Unanswered Questions

So I’ve found another technique that works, which is great, but I still lack closure around the whole affair. For example, how come the answer in the the original Stack Overflow question “Deserializing polymorphic json classes” didn’t work for us? That answer has plenty of up-votes and so should be considered pretty reliable. Has there been a change to Newtonsoft’s JSON.Net library that has somehow caused this answer to now break for others? Is there a new bug that we’ve literally only just discovered (we’re using v10)? Why don’t the JSON.Net docs warn against this if it really is an issue, or are we looking in the wrong part of the docs?

As described right at the beginning I’ve published a Gist with my minimal example and added a comment to the Stack Overflow answer with that link so that anyone else on the same journey has some other pieces of the jigsaw to work with. Perhaps over time my comment will also acquire up-votes to help indicate that it’s not so cut-and-dried. Or maybe someone who knows the right answer will spot it and point out where we went wrong.

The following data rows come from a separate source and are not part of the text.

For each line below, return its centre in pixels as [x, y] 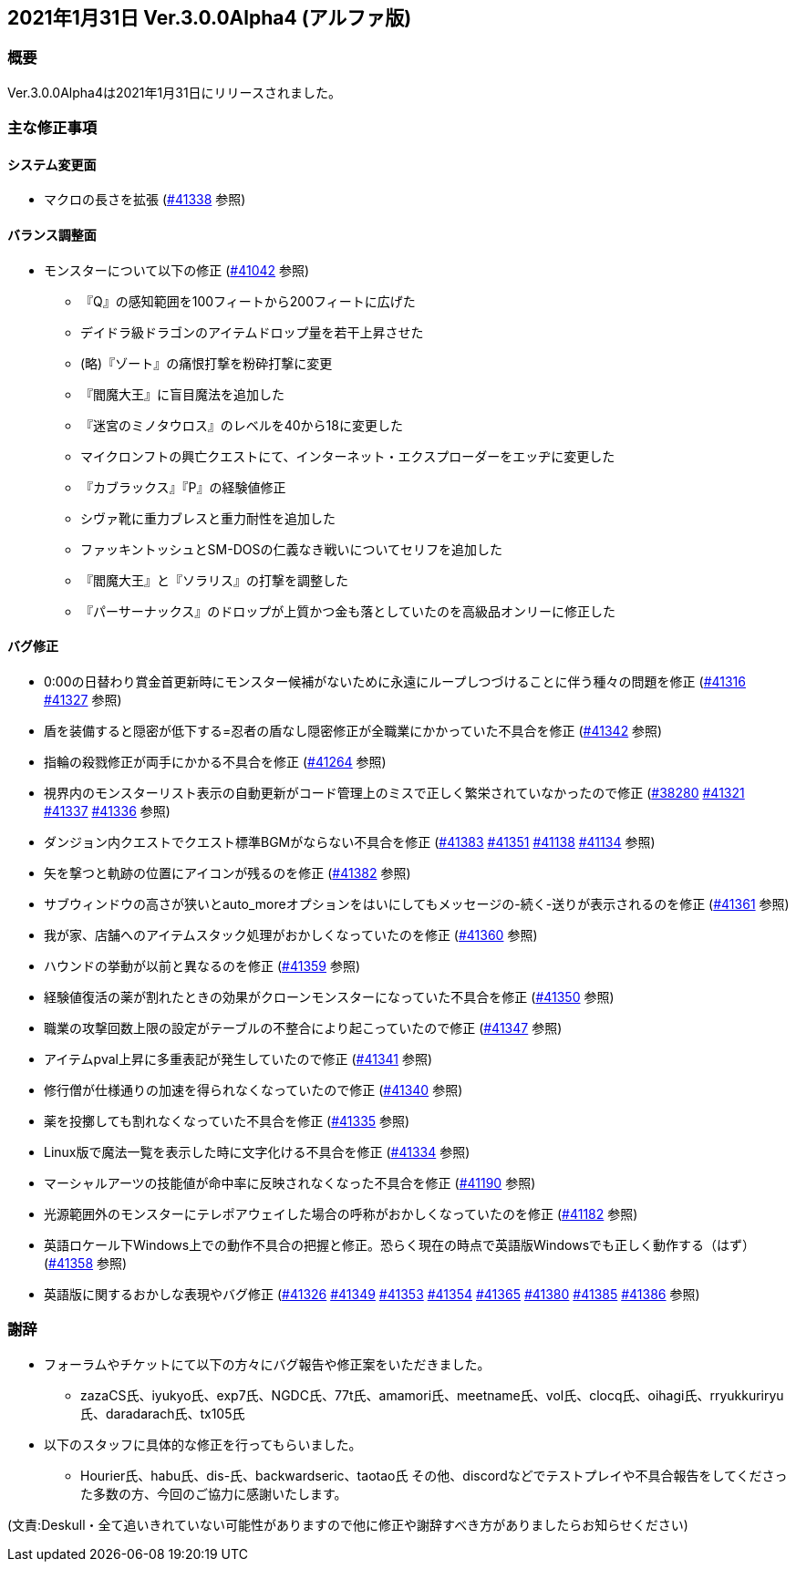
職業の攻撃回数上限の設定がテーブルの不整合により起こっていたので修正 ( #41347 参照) [303, 1027]
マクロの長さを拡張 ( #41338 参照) [145, 200]
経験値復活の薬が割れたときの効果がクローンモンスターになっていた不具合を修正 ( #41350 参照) [329, 996]
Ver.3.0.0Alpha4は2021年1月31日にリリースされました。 [174, 92]
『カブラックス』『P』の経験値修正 [183, 487]
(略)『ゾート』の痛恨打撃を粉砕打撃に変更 [207, 363]
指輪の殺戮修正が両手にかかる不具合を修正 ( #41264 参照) [215, 761]
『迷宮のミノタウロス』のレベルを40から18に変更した [242, 425]
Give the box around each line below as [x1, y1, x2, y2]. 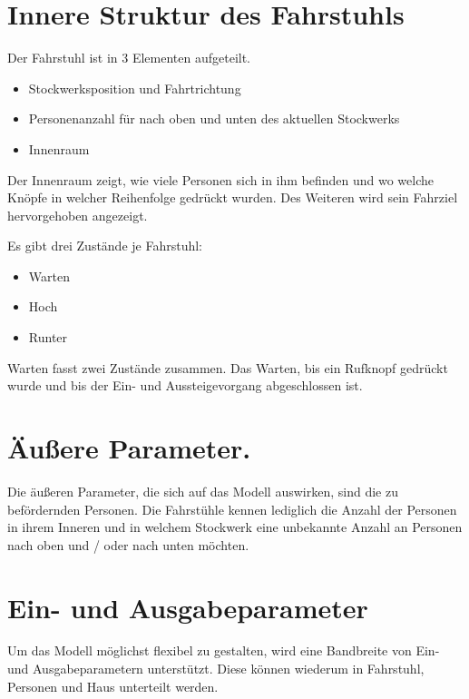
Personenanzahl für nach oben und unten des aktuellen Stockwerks [28, 109, 400, 128]
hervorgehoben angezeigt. [7, 205, 148, 224]
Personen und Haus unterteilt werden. [7, 676, 219, 695]
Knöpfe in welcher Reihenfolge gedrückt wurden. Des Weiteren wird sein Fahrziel [7, 188, 458, 207]
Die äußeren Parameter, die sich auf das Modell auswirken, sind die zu [7, 481, 398, 500]
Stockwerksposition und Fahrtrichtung [28, 78, 241, 97]
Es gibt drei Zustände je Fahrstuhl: [7, 236, 203, 255]
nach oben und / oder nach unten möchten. [7, 535, 249, 554]
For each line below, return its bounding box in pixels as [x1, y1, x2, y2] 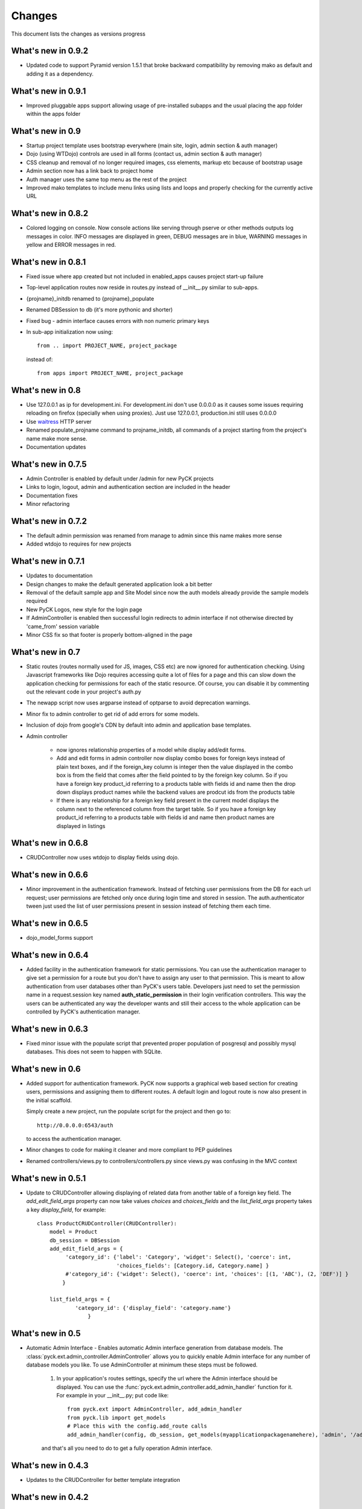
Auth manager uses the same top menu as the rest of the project [26, 176, 187, 183]
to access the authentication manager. [26, 1135, 122, 1143]
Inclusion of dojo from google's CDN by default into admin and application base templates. [26, 721, 252, 729]
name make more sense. [26, 435, 87, 442]
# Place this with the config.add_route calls [67, 1423, 208, 1430]
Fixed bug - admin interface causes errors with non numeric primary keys [26, 317, 209, 324]
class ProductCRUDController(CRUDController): [37, 1220, 177, 1227]
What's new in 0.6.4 [11, 949, 89, 960]
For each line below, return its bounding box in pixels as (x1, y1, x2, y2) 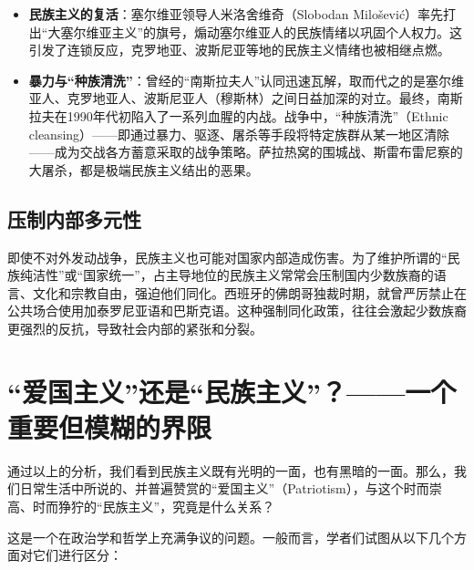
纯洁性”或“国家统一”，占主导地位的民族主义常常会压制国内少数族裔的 (19, 265, 434, 285)
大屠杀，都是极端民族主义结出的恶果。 (28, 160, 259, 179)
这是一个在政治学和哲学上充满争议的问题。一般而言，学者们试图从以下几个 (7, 527, 454, 546)
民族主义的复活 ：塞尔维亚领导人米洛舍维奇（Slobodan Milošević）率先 (28, 5, 444, 23)
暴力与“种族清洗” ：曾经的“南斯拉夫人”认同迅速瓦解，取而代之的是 (28, 70, 427, 89)
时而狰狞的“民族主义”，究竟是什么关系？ (32, 497, 275, 516)
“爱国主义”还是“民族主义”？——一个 (7, 372, 457, 409)
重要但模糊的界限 (7, 408, 212, 445)
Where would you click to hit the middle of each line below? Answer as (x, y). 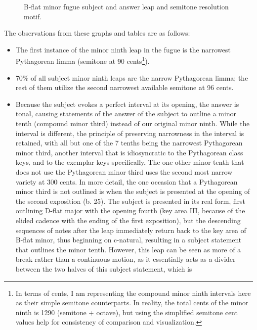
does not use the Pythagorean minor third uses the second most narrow (124, 171)
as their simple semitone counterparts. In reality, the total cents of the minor (132, 303)
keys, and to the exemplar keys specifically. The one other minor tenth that (130, 162)
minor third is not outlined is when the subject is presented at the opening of (133, 191)
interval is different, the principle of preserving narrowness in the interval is (130, 133)
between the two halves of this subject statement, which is (104, 268)
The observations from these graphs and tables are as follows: (97, 33)
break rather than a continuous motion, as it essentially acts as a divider (126, 259)
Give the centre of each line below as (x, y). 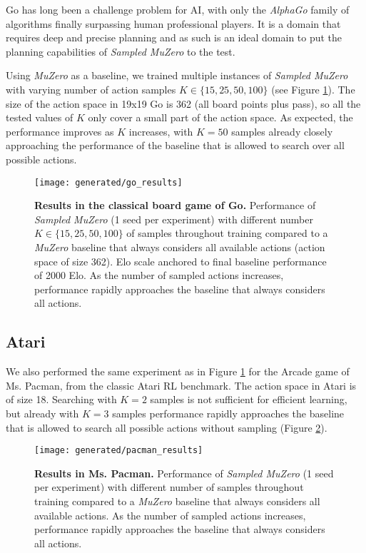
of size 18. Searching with (61, 399)
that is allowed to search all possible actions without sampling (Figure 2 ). (167, 427)
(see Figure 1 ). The (313, 89)
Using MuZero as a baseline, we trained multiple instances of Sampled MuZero (177, 75)
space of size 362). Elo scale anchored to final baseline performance (181, 261)
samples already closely (282, 131)
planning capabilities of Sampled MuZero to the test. (121, 51)
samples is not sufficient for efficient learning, (249, 399)
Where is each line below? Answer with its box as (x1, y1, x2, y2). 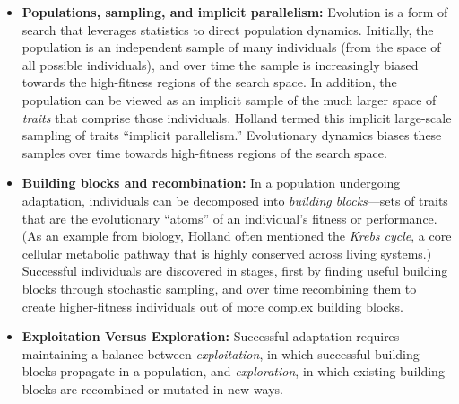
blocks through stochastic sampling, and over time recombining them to (22, 278, 417, 297)
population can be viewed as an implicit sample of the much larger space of (22, 90, 437, 109)
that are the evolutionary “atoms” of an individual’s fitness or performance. (22, 208, 437, 227)
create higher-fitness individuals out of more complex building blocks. (22, 296, 403, 315)
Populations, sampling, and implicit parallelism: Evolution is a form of (22, 3, 448, 21)
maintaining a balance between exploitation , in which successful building (22, 344, 420, 363)
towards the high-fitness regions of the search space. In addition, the (22, 73, 397, 92)
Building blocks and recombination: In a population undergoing (22, 173, 401, 192)
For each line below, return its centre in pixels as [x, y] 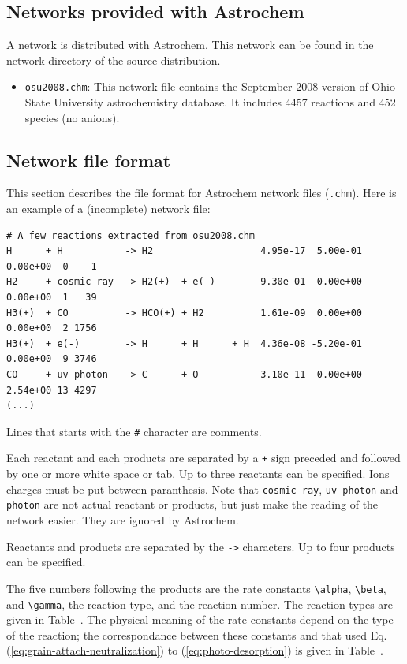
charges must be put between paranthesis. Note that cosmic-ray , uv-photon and [202, 489]
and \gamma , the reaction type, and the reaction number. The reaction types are [200, 604]
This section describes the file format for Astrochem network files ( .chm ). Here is [202, 193]
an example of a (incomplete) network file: [108, 209]
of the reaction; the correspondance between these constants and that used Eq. [197, 634]
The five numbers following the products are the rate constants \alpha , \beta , [196, 588]
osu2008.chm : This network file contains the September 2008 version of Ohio [210, 86]
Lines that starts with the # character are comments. [134, 431]
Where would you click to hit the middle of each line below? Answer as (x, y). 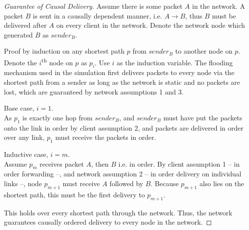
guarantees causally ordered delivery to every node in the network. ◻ (108, 222)
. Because (165, 183)
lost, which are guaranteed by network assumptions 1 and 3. (94, 91)
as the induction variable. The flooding (175, 62)
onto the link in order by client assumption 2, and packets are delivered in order (124, 127)
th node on (57, 61)
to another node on (204, 51)
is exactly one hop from (58, 117)
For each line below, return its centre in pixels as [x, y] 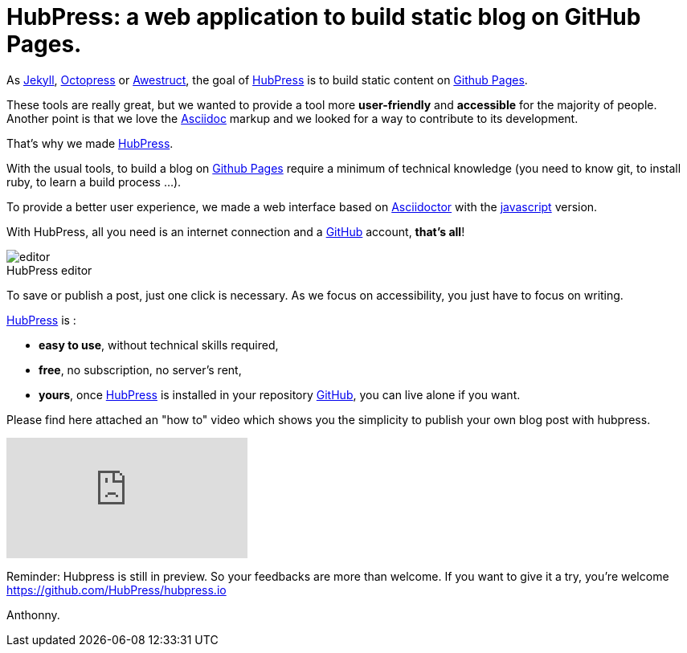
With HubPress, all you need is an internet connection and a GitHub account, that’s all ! [236, 231]
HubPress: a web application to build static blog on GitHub [324, 17]
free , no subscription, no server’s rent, [140, 369]
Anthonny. [33, 614]
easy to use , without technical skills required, [159, 345]
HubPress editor [49, 270]
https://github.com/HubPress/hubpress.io [117, 590]
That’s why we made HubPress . [90, 143]
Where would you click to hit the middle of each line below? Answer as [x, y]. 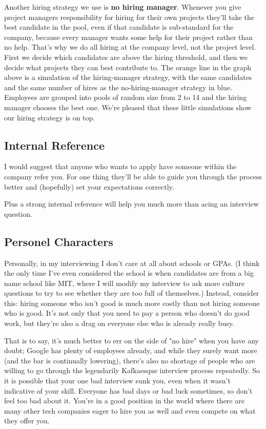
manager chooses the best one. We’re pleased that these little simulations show [128, 107]
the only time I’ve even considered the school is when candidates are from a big [129, 273]
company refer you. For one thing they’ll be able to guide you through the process [133, 176]
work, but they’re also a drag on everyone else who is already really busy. [119, 323]
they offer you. [27, 421]
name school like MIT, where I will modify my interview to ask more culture [124, 283]
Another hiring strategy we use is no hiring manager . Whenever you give [123, 7]
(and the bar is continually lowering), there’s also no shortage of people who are [130, 360]
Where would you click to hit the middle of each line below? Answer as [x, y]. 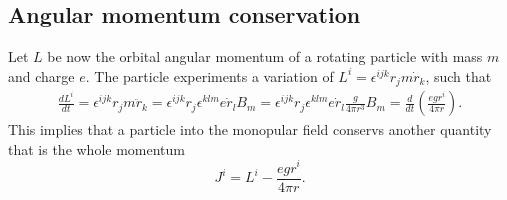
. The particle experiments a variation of [209, 75]
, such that [458, 75]
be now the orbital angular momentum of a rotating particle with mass [265, 56]
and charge [41, 75]
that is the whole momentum [97, 148]
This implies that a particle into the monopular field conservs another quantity [250, 129]

Ultimately though this is probably a case of not seeing the wood for the trees. It’s so easy when you’re trying to solve one problem to get lost in the accidental complexity and not take a step back. Answers on Stack Overflow generally carry a large degree of gravitas, but they should not be assumed to be infallible. All documentation can go out of date even if there are (seemingly) many eyes watching over it.

When your mind-set is one that always assumes the bugs are of your own making, unless the evidence is overwhelming, then those times when you might actually not be entirely at fault seem to feel all the more embarrassing when you realise the answer was probably there all along but you discounted it too early because your train of thought was elsewhere.